千凝也是一头雾水,拉住碧仇姑娘,“你先别激动,君上做事向来都是让人摸不着头脑的,这其中肯定有什么原因,等查清情况了再着急不迟……”
“王后……”碧仇姑娘目光冷厉地看着千凝,“纵然我们都是妇道人家,不懂带兵打仗之事,却也该知道这么多兵马出兵与否、何时出兵的重要性,对于战场上的人而言,时间就是生命,你可知因为君上的这一退兵,会让澜王折损多少兵马?”
“碧仇!”千凝被她这咄咄逼人的气势惹得怒火直冒,一把甩开她的手,“本宫知道你心里着急,可你也该弄清楚你我之间的身份。是,君上之前是答应出兵了,可是现在就算他又立马调转马头领兵回朝,你我也该不觉得奇怪才是,这就是君上,他就是这样的人,他的心思没有人能琢磨得透,本宫若是能明白,他早就活不到今天了!”
碧仇姑娘被她这一吼,总算是冷静了下来,只是神色依旧担忧,“十万……十万兵马对于这一场战争来说太过重要,我实在不敢想象,少了这十万兵马,澜王该如何应战。”
千凝看着她不安的脸色,对着身边的探子使了个颜色,“你们速速去查清君上不愿出兵的原因,越快越好,要解决问题,咱们就得先找到问题的关键所在才行。”
“是!”两名探子应了一声,快步掠去。
千凝又转身对碧仇姑娘道:“你先别担心,这其中肯定有什么隐情,我们先把事情弄明白了再说。”

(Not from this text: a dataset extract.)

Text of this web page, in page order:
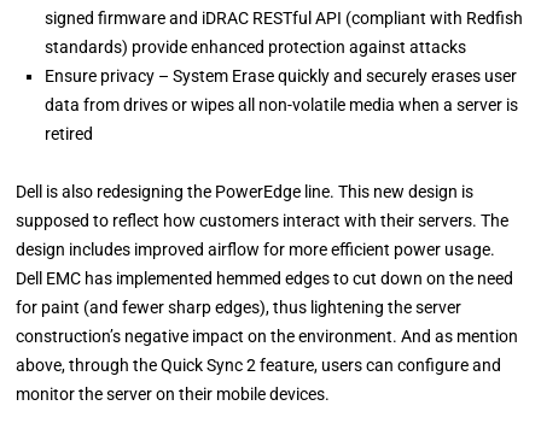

碧仇姑娘已经渐渐冷静了下来,对着千凝点了点头,“对不起,王后,我方才太过激动了……”
“本宫明白。”千凝轻轻一叹,“本宫知道那种明知自己最关心的人身处险境、自己却帮不上忙的痛苦,当真是比死了还难受,总觉得如果他出了事,那就是自己的错,永远都不能原谅自己。”
碧仇姑娘愣了愣,“王后……”
“当初君曜哥哥被追杀的时候,我恨不能替他去死,只可惜……”她苦笑着摇摇头,“不管怎样,只要现在他还有一丝活着的希望,我都不会放弃,要么,我找到他的活人,要么,我与君韶同归于尽!”